Development of methodology for evaluation of diagnostic performance has been an essential part of our department’s research for many decades. The primary focus of this work has been on Receiver Operating Characteristic (ROC) analysis, which describes the accuracy of a diagnostic modality, for a particular clinical task, in terms of its trade-off between sensitivity and specificity [2-4]. Three early insights of our group [5-9] were that novel ROC methodology was needed to meet the needs of medical image evaluation; that newly proposed statistical methods are of little value without careful validation of their behavior using both simulated and real datasets; and that development and free distribution of convenient, reliable software for ROC analysis could substantially encourage acceptance of the methodology.
Currently, software developed in accord with this theme (ROCFIT, LABROC4, PROPROC, CORROC, INDROC, ROCKIT and LABMRMC) or in collaboration with others (DBM-MRMC, with the University of Iowa) is used by thousands of registered users.
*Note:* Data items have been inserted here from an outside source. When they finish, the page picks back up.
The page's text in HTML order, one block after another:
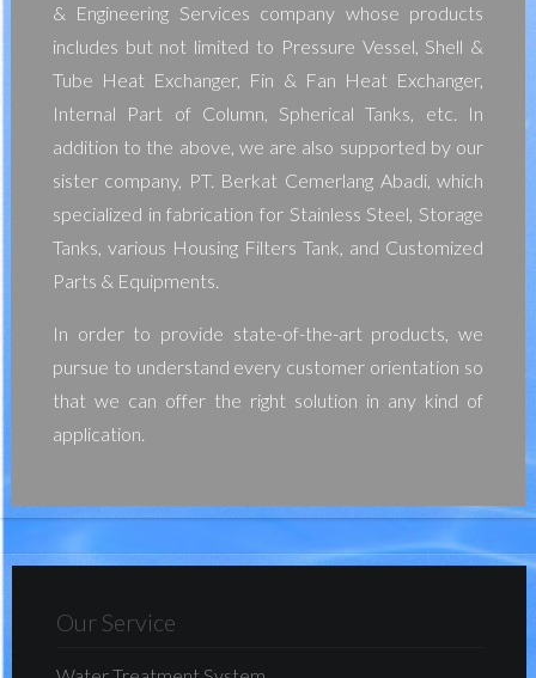
& Engineering Services company whose products
includes but not limited to Pressure Vessel, Shell &
Tube Heat Exchanger, Fin & Fan Heat Exchanger,
Internal Part of Column, Spherical Tanks, etc. In
addition to the above, we are also supported by our
sister company, PT. Berkat Cemerlang Abadi, which
specialized in fabrication for Stainless Steel, Storage
Tanks, various Housing Filters Tank, and Customized
Parts & Equipments.
In order to provide state-of-the-art products, we
pursue to understand every customer orientation so
that we can offer the right solution in any kind of
application.
Our Service
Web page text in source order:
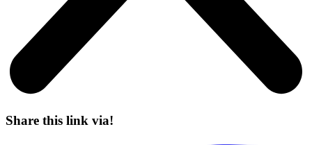
Share this link via!
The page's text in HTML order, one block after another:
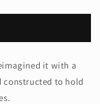
it with a
constructed to hold
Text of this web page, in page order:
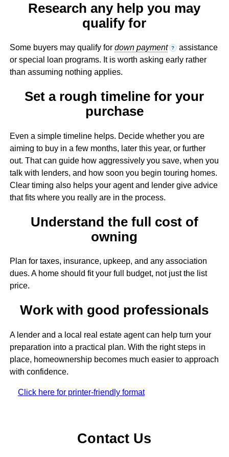
Research any help you may
qualify for
Some buyers may qualify for down payment ? assistance
or special loan programs. It is worth asking early rather
than assuming nothing applies.
Set a rough timeline for your
purchase
Even a simple timeline helps. Decide whether you are
aiming to buy in a few months, later this year, or further
out. That can guide how aggressively you save, when you
talk with lenders, and how soon you begin touring homes.
Clear timing also helps your agent and lender give advice
that fits where you really are in the process.
Understand the full cost of
owning
Plan for taxes, insurance, upkeep, and any association
dues. A home should fit your full budget, not just the list
price.
Work with good professionals
A lender and a local real estate agent can help turn your
preparation into a practical plan. With the right steps in
place, homeownership becomes much easier to approach
with confidence.
Click here for printer-friendly format
Contact Us
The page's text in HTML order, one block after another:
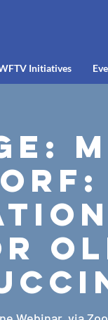
Initiatives
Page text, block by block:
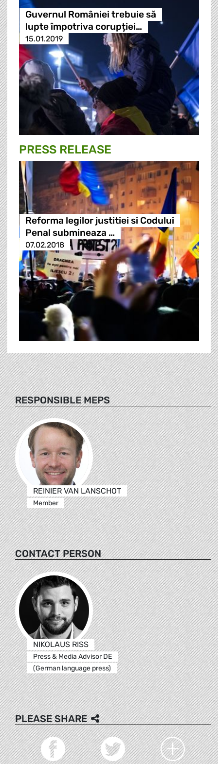
Guvernul României trebuie să
lupte împotriva corupției…
15.01.2019
PRESS RELEASE
Reforma legilor justitiei si Codului
Penal submineaza …
07.02.2018
RESPONSIBLE MEPS
REINIER VAN LANSCHOT
Member
CONTACT PERSON
NIKOLAUS RISS
Press & Media Advisor DE
(German language press)
PLEASE SHARE
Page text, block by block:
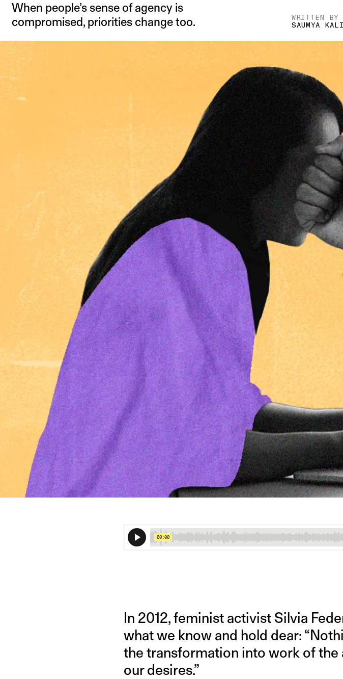
When people’s sense of agency is
compromised, priorities change too.
WRITTEN BY
SAUMYA
In 2012, feminist activist Silvia
what we know and hold dear:
the transformation into work of
our desires.”
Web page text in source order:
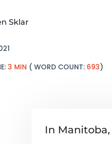
Sklar
3 MIN ( WORD COUNT: 693)
In
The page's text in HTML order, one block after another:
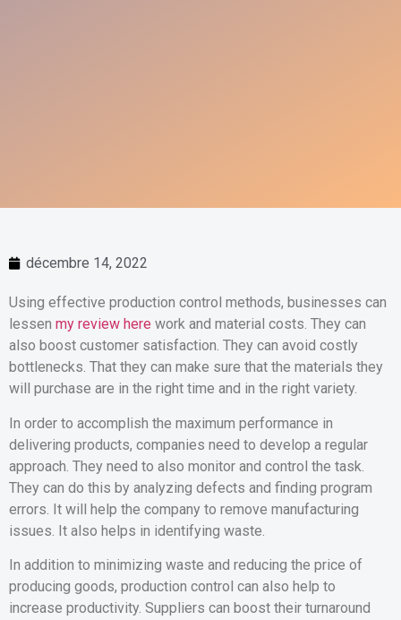
décembre 14, 2022
Using effective production control methods, businesses can
lessen my review here work and material costs. They can
also boost customer satisfaction. They can avoid costly
bottlenecks. That they can make sure that the materials they
will purchase are in the right time and in the right variety.
In order to accomplish the maximum performance in
delivering products, companies need to develop a regular
approach. They need to also monitor and control the task.
They can do this by analyzing defects and finding program
errors. It will help the company to remove manufacturing
issues. It also helps in identifying waste.
In addition to minimizing waste and reducing the price of
producing goods, production control can also help to
increase productivity. Suppliers can boost their turnaround
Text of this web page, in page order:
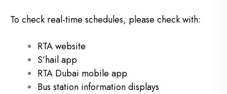
To check real-time schedules, please check with:
RTA website
S’hail app
RTA Dubai mobile app
Bus station information displays
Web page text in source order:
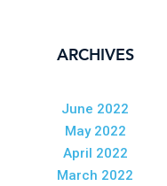
ARCHIVES
June 2022
May 2022
April 2022
March 2022
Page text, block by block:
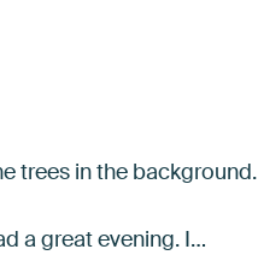
trees in the background.
a great evening. I…
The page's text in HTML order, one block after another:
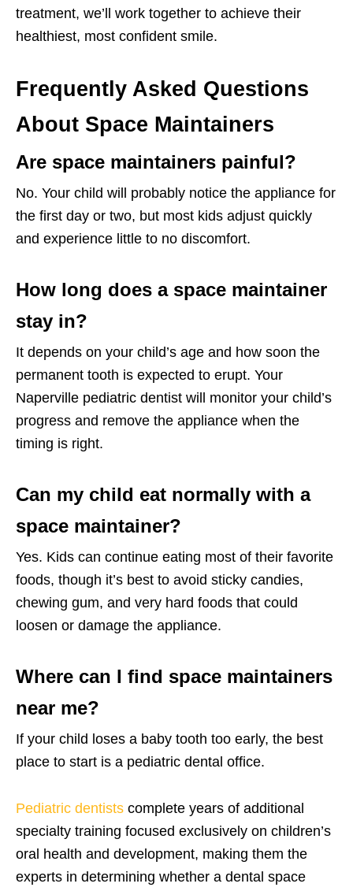
treatment, we’ll work together to achieve their
healthiest, most confident smile.
Frequently Asked Questions
About Space Maintainers
Are space maintainers painful?
No. Your child will probably notice the appliance for
the first day or two, but most kids adjust quickly
and experience little to no discomfort.
How long does a space maintainer
stay in?
It depends on your child’s age and how soon the
permanent tooth is expected to erupt. Your
Naperville pediatric dentist will monitor your child’s
progress and remove the appliance when the
timing is right.
Can my child eat normally with a
space maintainer?
Yes. Kids can continue eating most of their favorite
foods, though it’s best to avoid sticky candies,
chewing gum, and very hard foods that could
loosen or damage the appliance.
Where can I find space maintainers
near me?
If your child loses a baby tooth too early, the best
place to start is a pediatric dental office.
Pediatric dentists complete years of additional
specialty training focused exclusively on children’s
oral health and development, making them the
experts in determining whether a dental space
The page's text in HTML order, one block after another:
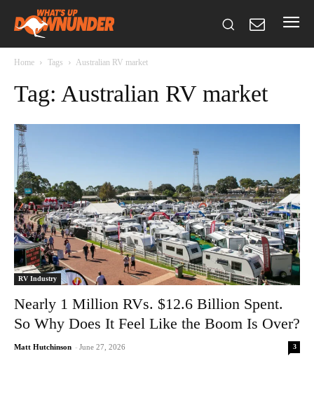
Home Tags Australian RV market
Tag: Australian RV market
RV Industry
Nearly 1 Million RVs. $12.6 Billion Spent.
So Why Does It Feel Like the Boom Is Over?
Matt Hutchinson - June 27, 2026 3
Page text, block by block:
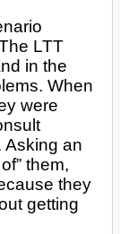
LTT
in the
When
were
Asking an
them,
they
getting
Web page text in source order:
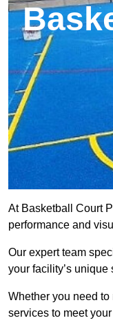
At Basketball Court
performance and
Our expert team
your facility’s
Whether you need
services to meet
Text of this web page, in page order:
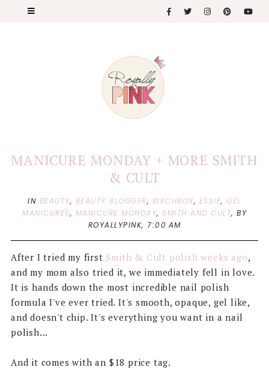
MANICURE MONDAY + MORE SMITH
& CULT
IN BEAUTY, BEAUTY BLOGGER, BIRCHBOX, ESSIE, GEL
MANICURES, MANICURE MONDAY, SMITH AND CULT, BY
ROYALLYPINK, 7:00 AM
After I tried my first Smith & Cult polish weeks ago,
and my mom also tried it, we immediately fell in love.
It is hands down the most incredible nail polish
formula I've ever tried. It's smooth, opaque, gel like,
and doesn't chip. It's everything you want in a nail
polish...
And it comes with an $18 price tag.
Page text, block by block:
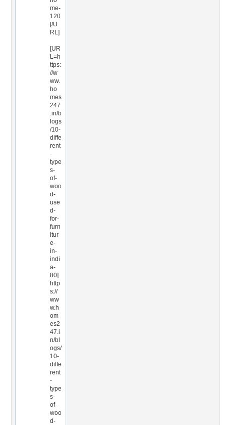
me-
120
[/U
RL]
[UR
L=h
ttps:
//w
ww.
ho
mes
247
.in/b
logs
/10-
diffe
rent
-
type
s-
of-
woo
d-
use
d-
for-
furn
itur
e-
in-
indi
a-
80]
http
s://
ww
w.h
om
es2
47.i
n/bl
ogs/
10-
diffe
rent
-
type
s-
of-
woo
d-
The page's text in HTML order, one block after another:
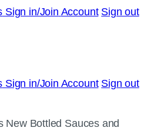
Sign in/Join Account Sign out
Sign in/Join Account Sign out
New Bottled Sauces and
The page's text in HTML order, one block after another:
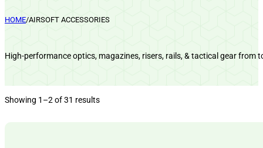
HOME/AIRSOFT ACCESSORIES
High-performance optics, magazines, risers, rails, & tactical gear from
Showing 1–2 of 31 results
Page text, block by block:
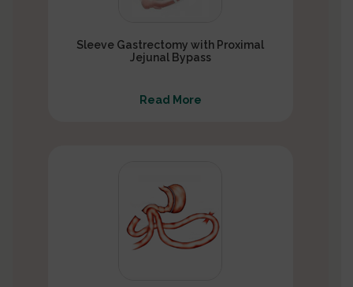
Sleeve Gastrectomy with Proximal
Jejunal Bypass
Read More
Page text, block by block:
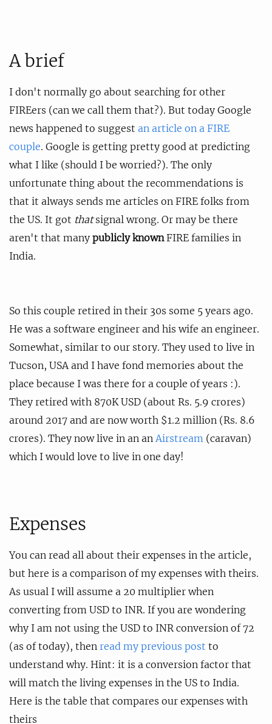
A brief
I don't normally go about searching for other
FIREers (can we call them that?). But today Google
news happened to suggest an article on a FIRE
couple. Google is getting pretty good at predicting
what I like (should I be worried?). The only
unfortunate thing about the recommendations is
that it always sends me articles on FIRE folks from
the US. It got thatsignal wrong. Or may be there
aren't that many publicly knownFIRE families in
India.
So this couple retired in their 30s some 5 years ago.
He was a software engineer and his wife an engineer.
Somewhat, similar to our story. They used to live in
Tucson, USA and I have fond memories about the
place because I was there for a couple of years :).
They retired with 870K USD (about Rs. 5.9 crores)
around 2017 and are now worth $1.2 million (Rs. 8.6
crores). They now live in an an Airstream (caravan)
which I would love to live in one day!
Expenses
You can read all about their expenses in the article,
but here is a comparison of my expenses with theirs.
As usual I will assume a 20 multiplier when
converting from USD to INR. If you are wondering
why I am not using the USD to INR conversion of 72
(as of today), then read my previous post to
understand why. Hint: it is a conversion factor that
will match the living expenses in the US to India.
Here is the table that compares our expenses with
theirs
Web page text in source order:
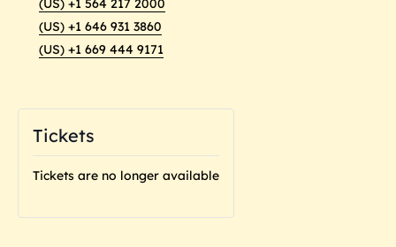
(US) +1 564 217 2000
(US) +1 646 931 3860
(US) +1 669 444 9171
Tickets
Tickets are no longer available
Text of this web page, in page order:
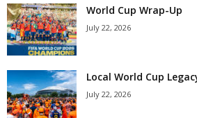
World Cup Wrap-Up
July 22, 2026
Local World Cup
July 22, 2026
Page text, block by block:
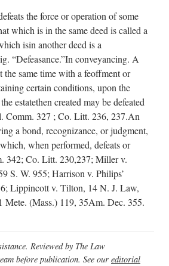
the force or operation of some
which is in the same deed is called a
isin another deed is a
“Defeasance.”In conveyancing. A
the same time with a feoffment or
certain conditions, upon the
estatethen created may be defeated
Comm. 327 ; Co. Litt. 236, 237.An
a bond, recognizance, or judgment,
when performed, defeats or
342; Co. Litt. 230,237; Miller v.
S. W. 955; Harrison v. Philips’
Lippincott v. Tilton, 14 N. J. Law,
Mete. (Mass.) 119, 35Am. Dec. 355.
Reviewed by The Law
before publication. See our editorial
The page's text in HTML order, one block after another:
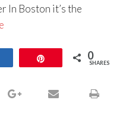
In Boston it’s the
0
SHARES
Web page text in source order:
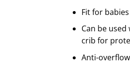
Fit for
Can be
crib for
Anti-
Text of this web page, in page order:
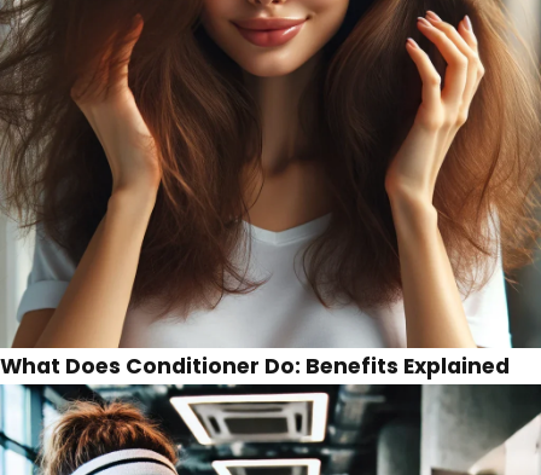
What Does Conditioner Do: Benefits Explained
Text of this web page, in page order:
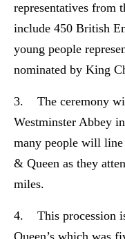
representatives from
include 450 British
young people
nominated by King
3. The ceremony
Westminster Abbey
many people will
& Queen as they
miles.
4. This procession
Queen’s which was
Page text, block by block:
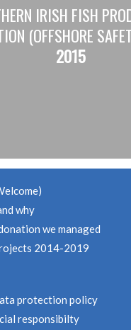
IRISH FISH
(OFFSHORE
2015
why
we managed
2014-2019
protection policy
responsibilty
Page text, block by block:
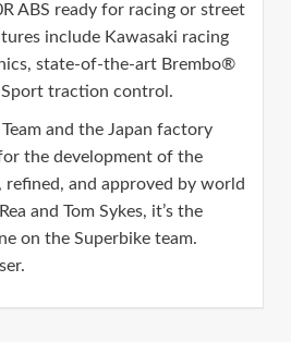
ABS ready for racing or street
include Kawasaki racing
state-of-the-art Brembo®
Sport traction control.
and the Japan factory
the development of the
refined, and approved by world
and Tom Sykes, it’s the
on the Superbike team.
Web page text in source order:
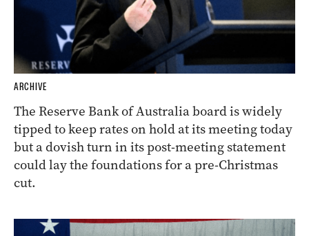
ARCHIVE
The Reserve Bank of Australia board is widely
tipped to keep rates on hold at its meeting today
but a dovish turn in its post-meeting statement
could lay the foundations for a pre-Christmas
cut.
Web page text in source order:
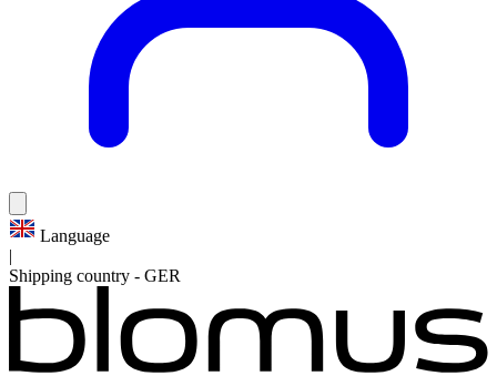
Language
|
Shipping country - GER
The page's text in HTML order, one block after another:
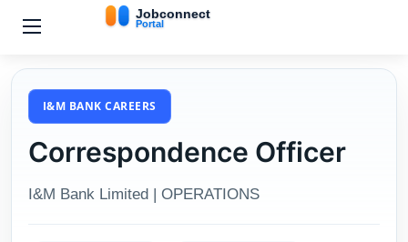
I&M BANK CAREERS
Correspondence Officer
I&M Bank Limited | OPERATIONS
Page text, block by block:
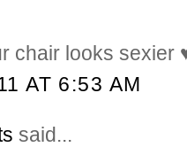
chair looks sexier
AT 6:53 AM
said...
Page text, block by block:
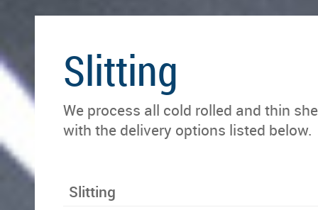
Slitting
We process all cold rolled and thin
with the delivery options listed below.
Slitting
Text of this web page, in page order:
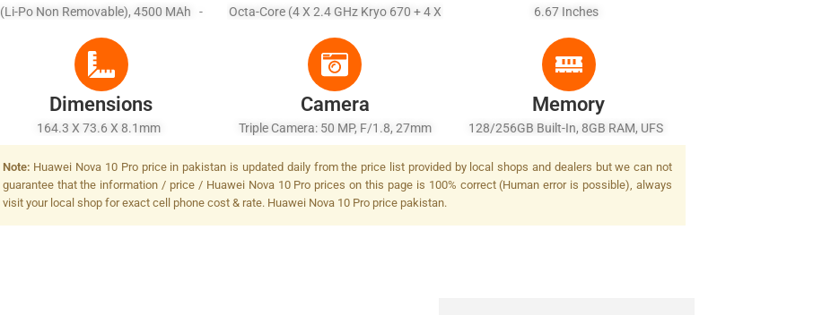
(Li-Po Non Removable), 4500 MAh -
Charging
Octa-Core (4 X 2.4 GHz Kryo 670 + 4 X
6.67 Inches
Dimensions
164.3 X 73.6 X 8.1mm
Camera
Triple Camera: 50 MP, F/1.8, 27mm
(wide), PDAF + 8 MP, F/2.2, (ultrawide)
+ 2 MP, F/2.4, (depth), LED Flash
Memory
128/256GB Built-In, 8GB RAM, UFS
Note: Huawei Nova 10 Pro price in pakistan is updated daily from the price list provided by local shops and dealers but we can not
guarantee that the information / price / Huawei Nova 10 Pro prices on this page is 100% correct (Human error is possible), always
visit your local shop for exact cell phone cost & rate. Huawei Nova 10 Pro price pakistan.
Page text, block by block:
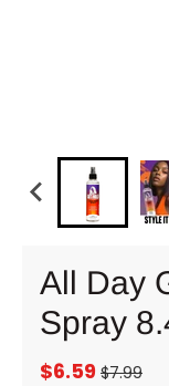
All Day
Spray
$6.59 $7.99
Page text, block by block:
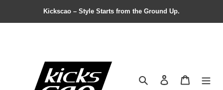
Kickscao – Style Starts from the Ground Up.
Search Contact us
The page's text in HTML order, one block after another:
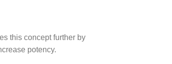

We are now in the final stages of developing and releasing a Java-based, nearly platform-independent software package for ROC analysis that will include many alternative ROC analysis approaches, with release expected (as of 04/16/10) in early July of 2010 (alpha versions are available upon request, which can be submitted here).
Our recent progress has included the addition of many non-parametric methods for analysis of ROC data  and a review of the medical-imaging literature to determine the spectrum of ROC methods used in published observer performance studies . Current research efforts that eventually will be incorporated into our released software include development of “proper” ROC models for analysis of both partially- and fully-paired datasets (to be released soon), investigation of Bayesian approaches to ROC curve fitting, and development of quantitative methods that relate different test-result scales to each other and to individual operating points on ROC curves.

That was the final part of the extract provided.